= Functional molecular infection epidemiology =

Functional Molecular Infection Epidemiology (FMIE) is an emerging area of medicine that entails the study of pathogen genes and genomes in the context of their functional association with the host niches (adhesion, invasion, adaptation) and the complex interactions they trigger within the host immune system (cell signaling, apoptosis) to culminate in varied outcomes of the infection. This can also be defined as the correlation of genetic variations in a pathogen or its respective host with a unique function that is important for disease severity, disease progression, or host susceptibility to a particular pathogen. Functional epidemiology implies not only descriptive host-pathogen genomic associations, but rather the interplay between pathogen and host genomic variations to functionally demonstrate the role of the genetic variations during infection.

Functional Molecular Infection Epidemiology differs from classical Molecular Infection Epidemiology mainly in that the latter deals with the tagging and tracking of the infectious agent without much concern for the functional/phenotypic characteristics of the agent being tracked. Functional molecular epidemiology, on the other hand, lays more emphasis on genotypic and phenotypic correlates of host-pathogen interaction, adaptation or homeostasis. Furthermore, classical molecular epidemiology largely uses "neutral" markers, such as insertion sequences and intergenic elements, while functional molecular epidemiology harnesses functionally relevant markers such as SNPs and genome co-ordinates with putative roles in infection biology – both on the pathogen and the host side. Many studies have been conducted which fit the theme of FMIE - for example, acquisition and transmission of the Mycobacterium avium subsp. paratuberculosis and its role in the development of Type-1 diabetes mellitus when human gene SLC11A1 undergoes particular mutations in a susceptible host.

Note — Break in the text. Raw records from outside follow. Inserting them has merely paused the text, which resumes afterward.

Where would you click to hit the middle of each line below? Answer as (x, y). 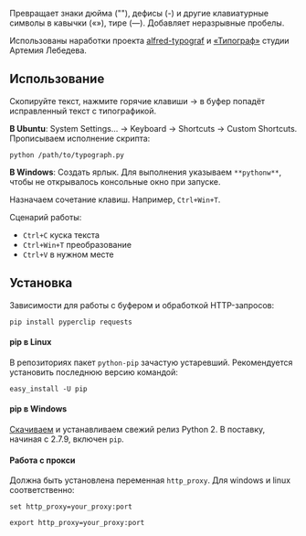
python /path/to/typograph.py (67, 155)
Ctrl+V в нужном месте (68, 254)
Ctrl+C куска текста (61, 235)
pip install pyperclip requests (71, 322)
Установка (41, 283)
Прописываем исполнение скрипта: (80, 138)
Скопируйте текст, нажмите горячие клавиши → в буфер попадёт (137, 101)
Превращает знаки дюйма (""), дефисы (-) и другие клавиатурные (139, 13)
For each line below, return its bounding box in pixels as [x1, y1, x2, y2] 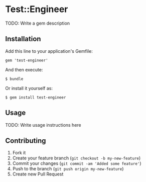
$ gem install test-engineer [5, 95, 66, 100]
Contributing [5, 136, 46, 145]
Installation [5, 35, 41, 43]
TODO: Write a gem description [5, 20, 70, 26]
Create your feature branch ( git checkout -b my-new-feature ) [12, 155, 141, 161]
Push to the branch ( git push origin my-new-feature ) [12, 166, 124, 172]
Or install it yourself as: [5, 85, 53, 91]
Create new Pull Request [12, 171, 64, 177]
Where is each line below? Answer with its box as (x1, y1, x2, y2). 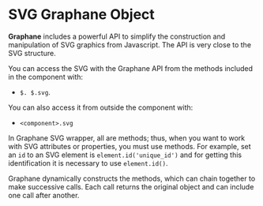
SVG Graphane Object (8, 6, 156, 24)
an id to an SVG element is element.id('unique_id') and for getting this (8, 150, 242, 159)
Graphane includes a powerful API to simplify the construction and (8, 32, 226, 41)
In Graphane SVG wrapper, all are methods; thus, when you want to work (8, 133, 246, 143)
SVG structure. (8, 48, 57, 58)
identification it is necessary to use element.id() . (8, 158, 168, 167)
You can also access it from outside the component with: (8, 103, 193, 112)
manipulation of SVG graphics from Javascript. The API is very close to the (8, 39, 251, 49)
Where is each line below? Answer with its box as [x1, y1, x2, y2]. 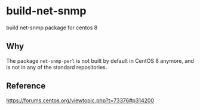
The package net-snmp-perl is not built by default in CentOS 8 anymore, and [6, 57, 194, 64]
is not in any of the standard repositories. [6, 63, 107, 71]
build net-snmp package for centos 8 [6, 24, 98, 31]
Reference [6, 81, 46, 91]
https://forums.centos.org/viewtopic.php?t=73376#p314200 [6, 97, 154, 104]
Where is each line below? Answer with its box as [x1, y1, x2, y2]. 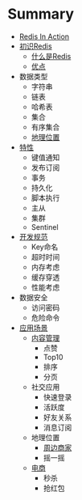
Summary [7, 5, 74, 23]
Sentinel [31, 222, 59, 231]
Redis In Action [18, 32, 70, 41]
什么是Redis [31, 51, 72, 61]
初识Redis [18, 41, 53, 51]
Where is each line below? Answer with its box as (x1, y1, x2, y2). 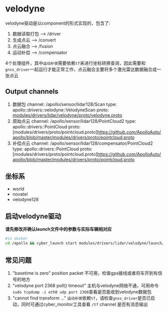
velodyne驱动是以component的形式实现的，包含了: (5, 20, 110, 26)
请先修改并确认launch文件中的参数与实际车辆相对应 (5, 226, 112, 232)
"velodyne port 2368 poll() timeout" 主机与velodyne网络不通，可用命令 (12, 283, 159, 289)
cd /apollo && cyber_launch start (5, 241, 77, 246)
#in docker (5, 236, 28, 241)
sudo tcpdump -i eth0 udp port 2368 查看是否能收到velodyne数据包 (12, 289, 151, 295)
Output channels (5, 87, 58, 96)
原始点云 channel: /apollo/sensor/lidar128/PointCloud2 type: (12, 118, 136, 124)
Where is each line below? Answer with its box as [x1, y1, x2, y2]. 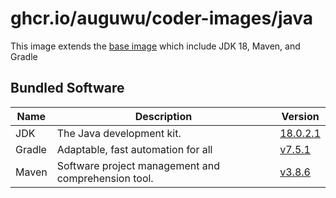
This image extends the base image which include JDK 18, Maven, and [10, 40, 301, 52]
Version [281, 109, 320, 123]
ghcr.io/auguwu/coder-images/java [10, 7, 314, 30]
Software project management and [56, 158, 220, 172]
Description [134, 109, 193, 123]
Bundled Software [10, 80, 125, 97]
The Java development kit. [56, 126, 182, 140]
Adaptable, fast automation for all [56, 142, 213, 156]
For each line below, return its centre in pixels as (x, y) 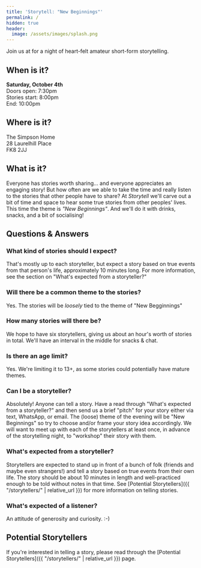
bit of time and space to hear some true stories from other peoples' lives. (97, 202)
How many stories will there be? (54, 321)
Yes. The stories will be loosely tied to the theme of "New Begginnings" (94, 305)
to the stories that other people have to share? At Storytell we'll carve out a (99, 196)
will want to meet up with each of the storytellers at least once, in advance (98, 429)
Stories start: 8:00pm (32, 97)
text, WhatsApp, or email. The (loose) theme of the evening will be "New (95, 417)
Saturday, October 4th (34, 84)
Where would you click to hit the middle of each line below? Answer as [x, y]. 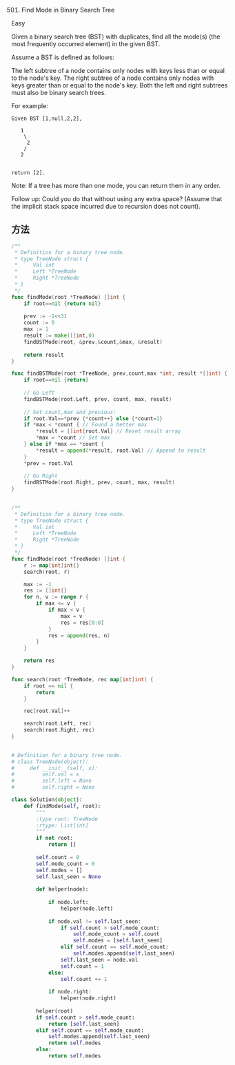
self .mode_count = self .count [116, 934]
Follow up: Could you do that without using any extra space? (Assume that [117, 199]
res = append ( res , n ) [79, 635]
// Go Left [39, 393]
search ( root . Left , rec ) [58, 724]
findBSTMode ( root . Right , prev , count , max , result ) [99, 483]
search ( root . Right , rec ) [59, 730]
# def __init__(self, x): [55, 768]
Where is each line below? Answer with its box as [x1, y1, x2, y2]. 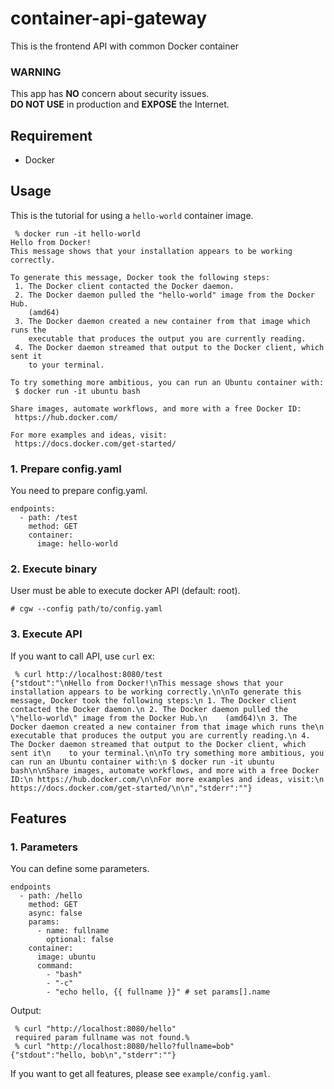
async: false [28, 908, 83, 919]
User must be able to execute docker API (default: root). [10, 585, 241, 597]
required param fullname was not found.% [14, 1033, 190, 1043]
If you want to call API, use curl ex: [10, 650, 155, 662]
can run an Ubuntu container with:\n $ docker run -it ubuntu [10, 757, 275, 767]
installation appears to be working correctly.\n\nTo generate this [10, 687, 302, 697]
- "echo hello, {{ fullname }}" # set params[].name [46, 987, 271, 997]
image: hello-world [36, 539, 118, 549]
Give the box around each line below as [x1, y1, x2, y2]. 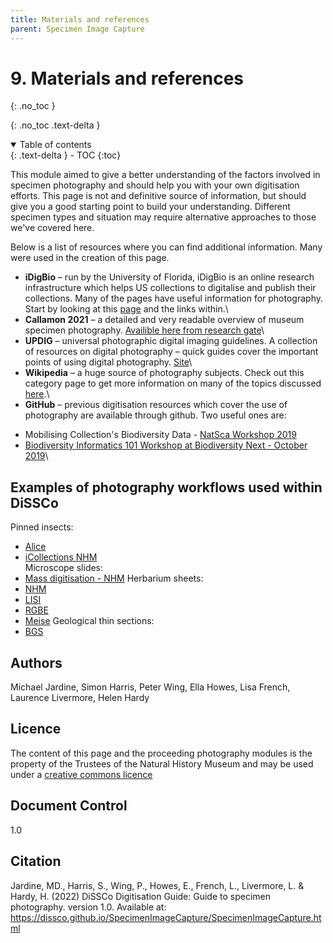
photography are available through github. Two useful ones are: [24, 409, 287, 421]
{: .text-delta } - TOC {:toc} [10, 149, 122, 161]
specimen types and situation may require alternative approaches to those [10, 211, 317, 223]
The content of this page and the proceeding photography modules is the [10, 747, 313, 759]
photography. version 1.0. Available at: [10, 901, 167, 913]
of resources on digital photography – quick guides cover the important [24, 346, 319, 358]
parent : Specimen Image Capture [10, 24, 145, 34]
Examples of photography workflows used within [10, 479, 323, 496]
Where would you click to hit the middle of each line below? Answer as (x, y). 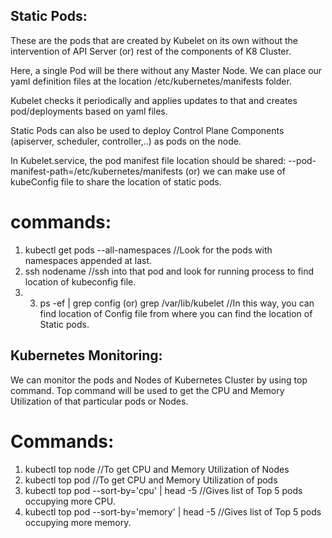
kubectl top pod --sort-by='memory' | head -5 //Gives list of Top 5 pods (173, 511)
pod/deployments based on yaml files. (89, 111)
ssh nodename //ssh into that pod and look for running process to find (169, 271)
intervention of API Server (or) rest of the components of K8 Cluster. (151, 51)
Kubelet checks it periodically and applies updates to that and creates (154, 100)
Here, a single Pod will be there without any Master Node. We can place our (166, 70)
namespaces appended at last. (88, 260)
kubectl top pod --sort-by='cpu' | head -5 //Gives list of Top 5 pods (163, 490)
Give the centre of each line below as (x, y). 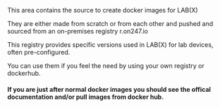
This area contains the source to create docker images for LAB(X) (103, 10)
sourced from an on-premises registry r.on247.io (78, 31)
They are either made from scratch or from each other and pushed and (110, 23)
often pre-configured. (39, 52)
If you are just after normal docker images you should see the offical (109, 89)
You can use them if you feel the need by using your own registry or (106, 66)
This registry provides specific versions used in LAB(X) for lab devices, (110, 45)
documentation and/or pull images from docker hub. (86, 97)
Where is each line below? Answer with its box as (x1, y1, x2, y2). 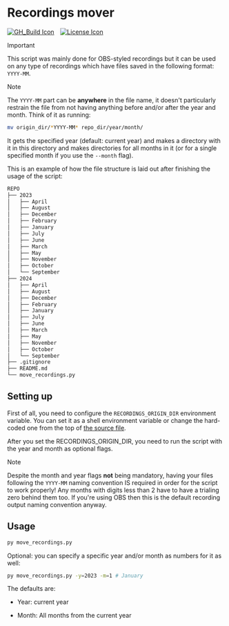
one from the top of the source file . (26, 424, 126, 432)
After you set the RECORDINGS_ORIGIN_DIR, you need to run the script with (7, 437, 223, 445)
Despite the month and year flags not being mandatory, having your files (7, 471, 214, 480)
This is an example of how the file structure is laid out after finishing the (7, 164, 210, 173)
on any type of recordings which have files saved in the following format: (7, 61, 215, 70)
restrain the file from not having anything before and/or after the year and (7, 103, 216, 111)
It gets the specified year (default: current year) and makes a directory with (7, 136, 221, 144)
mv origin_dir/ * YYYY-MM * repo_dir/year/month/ (7, 124, 143, 131)
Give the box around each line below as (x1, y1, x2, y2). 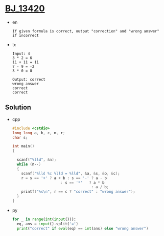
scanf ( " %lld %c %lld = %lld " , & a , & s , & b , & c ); (21, 171, 120, 176)
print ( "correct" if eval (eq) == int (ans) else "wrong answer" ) (17, 226, 148, 231)
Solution (5, 103, 31, 112)
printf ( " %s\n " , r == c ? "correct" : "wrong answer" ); (21, 189, 136, 194)
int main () (12, 144, 35, 149)
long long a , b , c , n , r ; (12, 130, 65, 135)
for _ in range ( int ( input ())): (12, 217, 76, 222)
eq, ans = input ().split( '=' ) (17, 221, 78, 226)
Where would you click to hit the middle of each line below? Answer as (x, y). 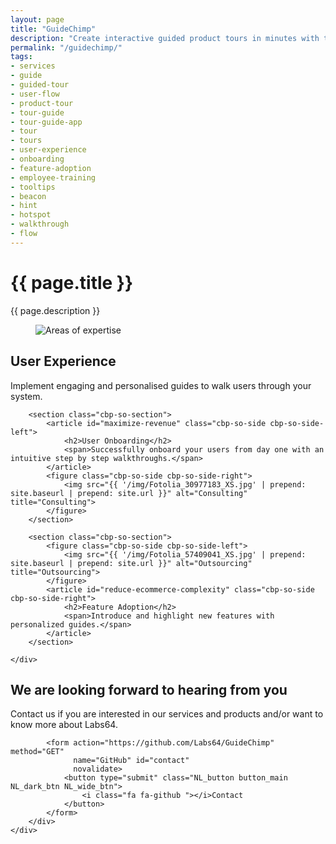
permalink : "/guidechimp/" (66, 47)
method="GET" (37, 752)
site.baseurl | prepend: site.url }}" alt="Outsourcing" (131, 563)
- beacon (28, 196)
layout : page (37, 19)
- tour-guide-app (46, 122)
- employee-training (53, 177)
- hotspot (31, 215)
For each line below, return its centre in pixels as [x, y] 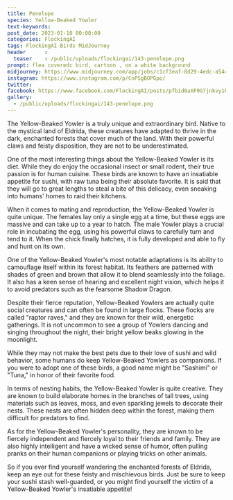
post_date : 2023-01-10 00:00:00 [54, 33]
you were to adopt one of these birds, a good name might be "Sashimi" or [113, 368]
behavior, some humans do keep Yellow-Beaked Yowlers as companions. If [114, 360]
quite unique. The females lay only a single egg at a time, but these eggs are [116, 216]
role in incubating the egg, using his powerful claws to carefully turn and [111, 231]
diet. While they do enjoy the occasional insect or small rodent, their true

The concept of FMIE has become potentially relevant in the aftermath of multiple genome sequencing and resequencing of important bacterial pathogens from many different host/patient populations.

A consortium of scientists in India and Germany is (Project BRIDGE) already formed under the aegis of the Freie University in Berlin and the University of Hyderabad to explore and investigate the application of FMIE in public health and Veterinary arena as a part of the DFG funded project - GRK1673 under the joint leadership of Niyaz Ahmed (University of Hyderabad) and Lothar H. Wieler (Free University of Berlin), who proposed and introduced the term 'Functional Molecular Infection Epidemiology' initially in the context of H. pylori and later expanded the field to include several other pathogens.